# [TASK ITEM]
Set down exactly the lines from the first line of the records through the line that contains "(Luther and White 2013).", and leave every picture out.

# [TASK INPUTS]
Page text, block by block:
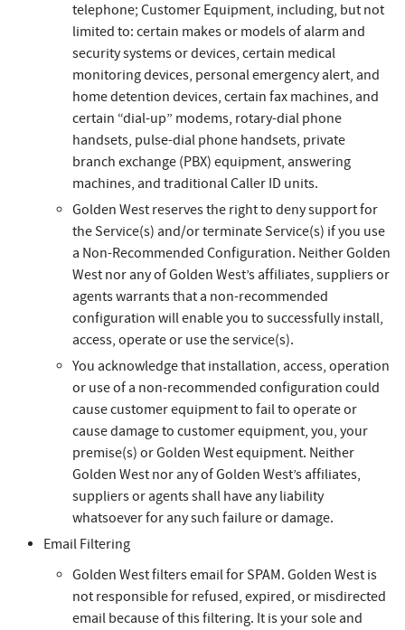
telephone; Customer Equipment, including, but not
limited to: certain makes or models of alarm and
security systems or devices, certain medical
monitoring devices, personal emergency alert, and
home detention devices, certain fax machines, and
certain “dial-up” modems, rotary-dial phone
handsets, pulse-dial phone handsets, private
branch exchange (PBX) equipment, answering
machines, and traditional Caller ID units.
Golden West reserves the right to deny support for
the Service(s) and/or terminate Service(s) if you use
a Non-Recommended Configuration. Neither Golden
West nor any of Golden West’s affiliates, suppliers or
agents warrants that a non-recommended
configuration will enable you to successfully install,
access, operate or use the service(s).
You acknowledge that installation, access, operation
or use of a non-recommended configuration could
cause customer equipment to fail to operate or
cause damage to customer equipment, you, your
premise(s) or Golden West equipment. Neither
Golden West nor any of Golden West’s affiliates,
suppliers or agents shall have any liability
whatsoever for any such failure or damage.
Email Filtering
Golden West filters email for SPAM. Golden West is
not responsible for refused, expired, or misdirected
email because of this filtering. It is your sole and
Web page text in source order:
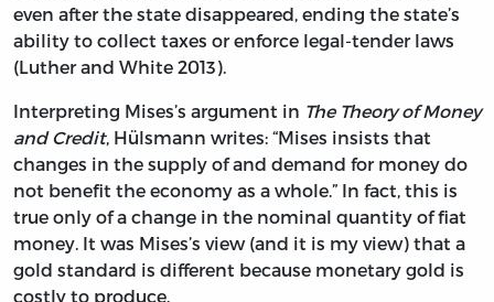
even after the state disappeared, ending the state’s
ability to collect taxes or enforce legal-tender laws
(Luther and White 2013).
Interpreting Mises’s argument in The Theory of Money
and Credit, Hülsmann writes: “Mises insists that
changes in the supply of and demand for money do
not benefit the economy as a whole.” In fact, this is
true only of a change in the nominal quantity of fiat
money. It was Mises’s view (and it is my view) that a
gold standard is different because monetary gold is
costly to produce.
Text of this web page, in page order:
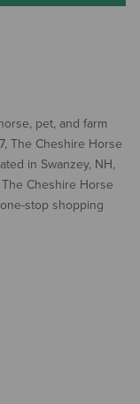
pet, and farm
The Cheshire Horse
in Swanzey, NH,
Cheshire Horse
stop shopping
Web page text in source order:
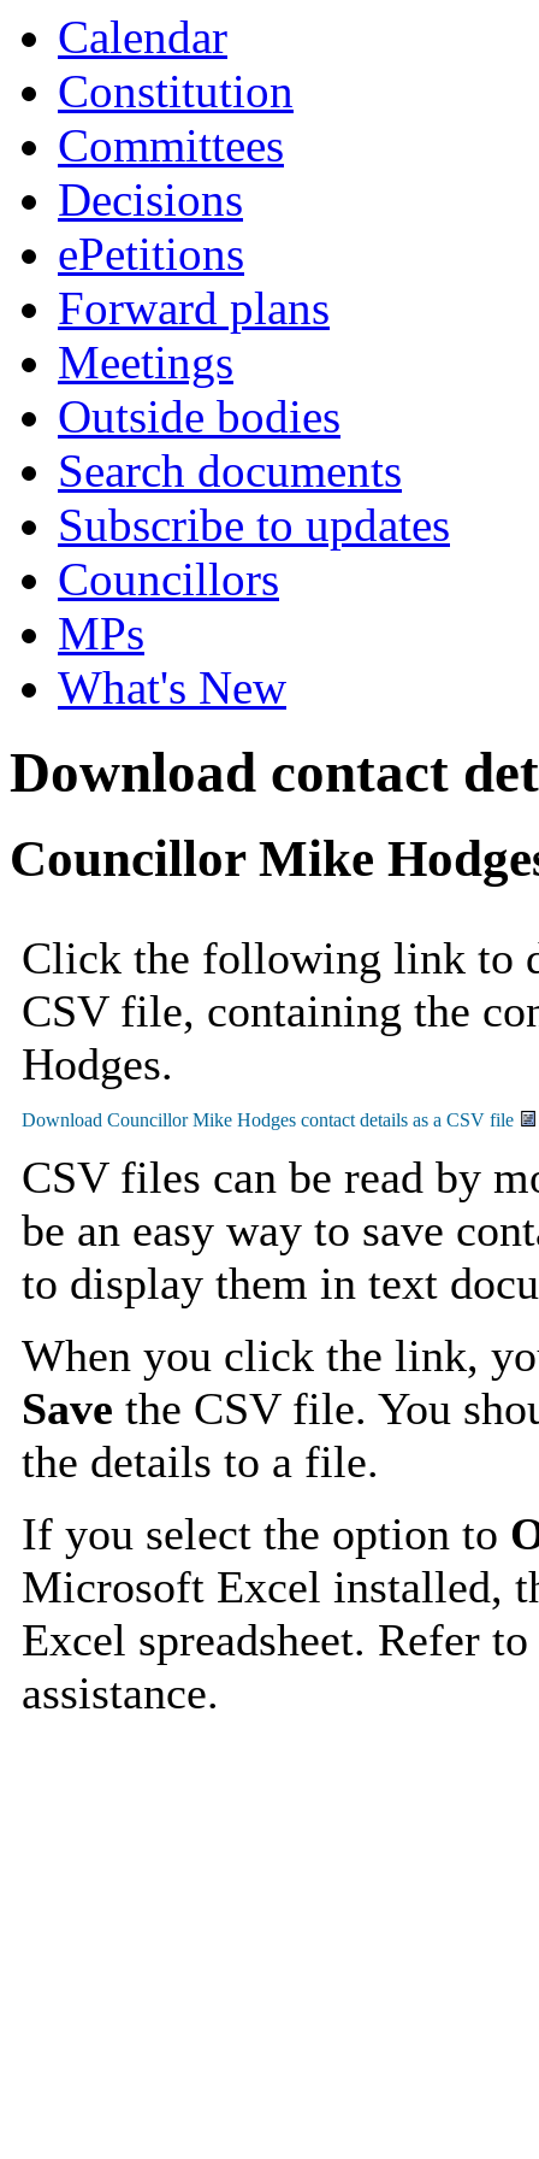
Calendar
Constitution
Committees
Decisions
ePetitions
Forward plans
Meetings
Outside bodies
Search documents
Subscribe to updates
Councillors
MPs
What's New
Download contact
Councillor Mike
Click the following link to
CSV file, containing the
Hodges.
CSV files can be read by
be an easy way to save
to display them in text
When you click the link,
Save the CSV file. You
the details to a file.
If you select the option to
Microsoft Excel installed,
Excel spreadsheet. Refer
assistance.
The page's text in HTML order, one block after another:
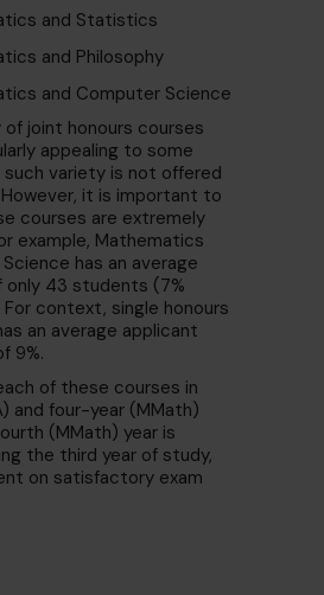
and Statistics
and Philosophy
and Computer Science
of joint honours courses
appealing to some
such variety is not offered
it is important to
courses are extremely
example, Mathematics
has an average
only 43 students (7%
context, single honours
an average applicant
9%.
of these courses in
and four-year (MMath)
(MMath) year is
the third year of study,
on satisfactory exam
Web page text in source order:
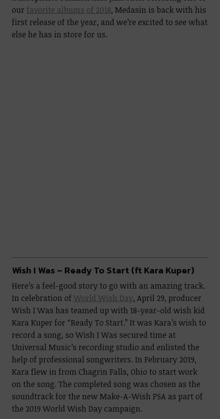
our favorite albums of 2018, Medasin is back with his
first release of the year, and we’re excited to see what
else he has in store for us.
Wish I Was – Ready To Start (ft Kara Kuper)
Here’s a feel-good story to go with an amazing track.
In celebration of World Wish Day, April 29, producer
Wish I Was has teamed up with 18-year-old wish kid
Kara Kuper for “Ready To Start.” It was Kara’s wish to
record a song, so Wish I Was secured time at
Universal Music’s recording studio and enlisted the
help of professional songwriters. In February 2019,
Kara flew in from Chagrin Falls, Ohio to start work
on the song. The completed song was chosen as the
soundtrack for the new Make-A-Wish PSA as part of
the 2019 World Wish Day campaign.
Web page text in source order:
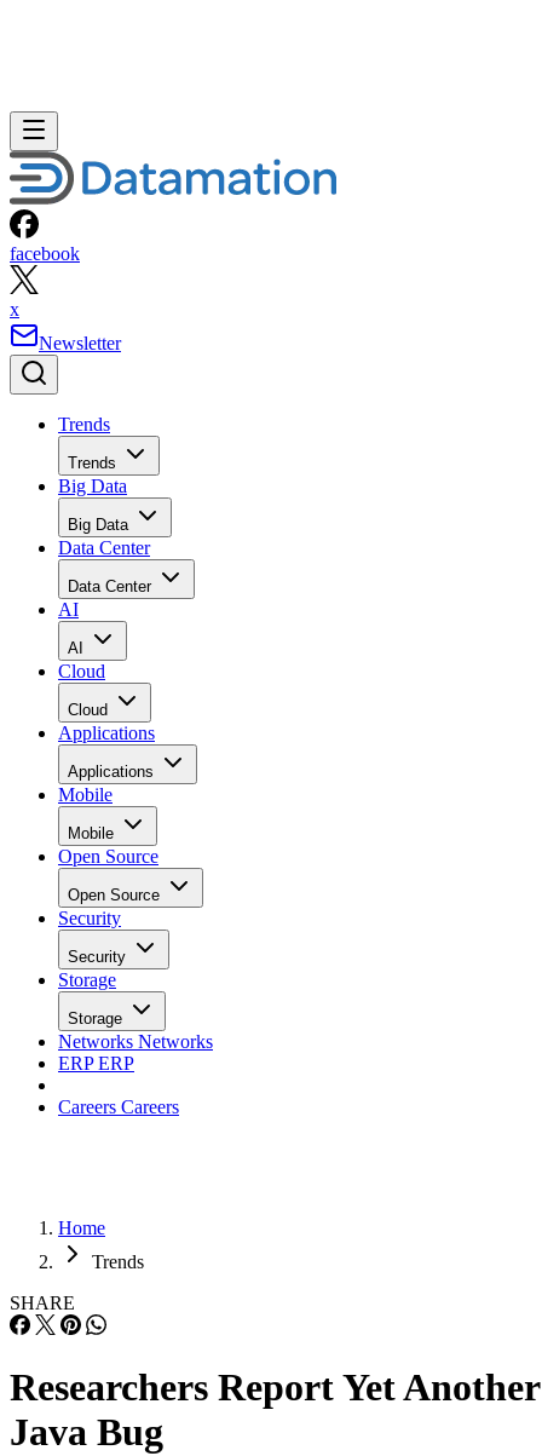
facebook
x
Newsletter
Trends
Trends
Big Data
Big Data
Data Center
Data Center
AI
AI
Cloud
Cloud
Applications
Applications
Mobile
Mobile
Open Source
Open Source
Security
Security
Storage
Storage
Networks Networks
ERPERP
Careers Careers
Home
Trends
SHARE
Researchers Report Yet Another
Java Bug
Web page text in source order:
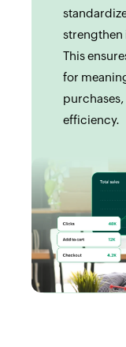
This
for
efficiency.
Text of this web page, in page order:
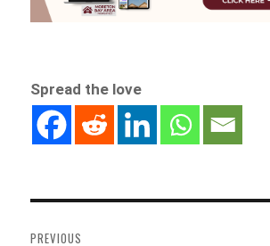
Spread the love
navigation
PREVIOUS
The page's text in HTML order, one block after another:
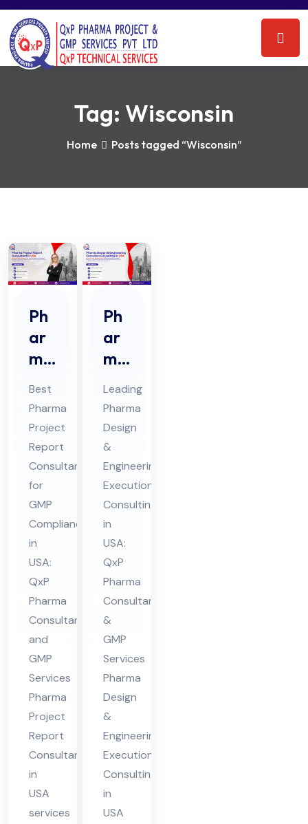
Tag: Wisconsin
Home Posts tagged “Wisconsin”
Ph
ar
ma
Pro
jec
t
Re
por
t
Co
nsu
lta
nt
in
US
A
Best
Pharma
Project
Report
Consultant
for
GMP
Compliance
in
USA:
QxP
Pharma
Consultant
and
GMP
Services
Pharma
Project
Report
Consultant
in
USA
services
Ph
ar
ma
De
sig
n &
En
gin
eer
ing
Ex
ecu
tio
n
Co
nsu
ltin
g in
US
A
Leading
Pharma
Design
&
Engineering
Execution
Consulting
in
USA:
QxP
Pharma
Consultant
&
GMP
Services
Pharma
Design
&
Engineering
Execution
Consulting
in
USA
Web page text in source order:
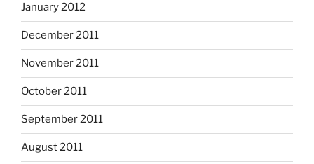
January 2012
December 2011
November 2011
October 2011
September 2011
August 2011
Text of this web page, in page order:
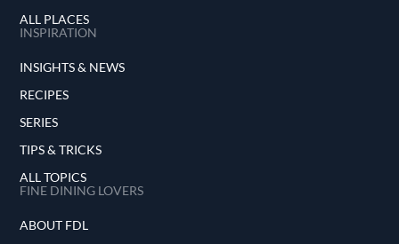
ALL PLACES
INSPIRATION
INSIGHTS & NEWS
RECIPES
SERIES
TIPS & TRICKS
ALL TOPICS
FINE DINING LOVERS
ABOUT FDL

# [RESULT FOR THIS EXERCISE]
Page text, block by block:
telephone; Customer Equipment, including, but not
limited to: certain makes or models of alarm and
security systems or devices, certain medical
monitoring devices, personal emergency alert, and
home detention devices, certain fax machines, and
certain “dial-up” modems, rotary-dial phone
handsets, pulse-dial phone handsets, private
branch exchange (PBX) equipment, answering
machines, and traditional Caller ID units.
Golden West reserves the right to deny support for
the Service(s) and/or terminate Service(s) if you use
a Non-Recommended Configuration. Neither Golden
West nor any of Golden West’s affiliates, suppliers or
agents warrants that a non-recommended
configuration will enable you to successfully install,
access, operate or use the service(s).
You acknowledge that installation, access, operation
or use of a non-recommended configuration could
cause customer equipment to fail to operate or
cause damage to customer equipment, you, your
premise(s) or Golden West equipment. Neither
Golden West nor any of Golden West’s affiliates,
suppliers or agents shall have any liability
whatsoever for any such failure or damage.
Email Filtering
Golden West filters email for SPAM. Golden West is
not responsible for refused, expired, or misdirected
email because of this filtering. It is your sole and
Web page text in source order:
even after the state disappeared, ending the state’s
ability to collect taxes or enforce legal-tender laws
(Luther and White 2013).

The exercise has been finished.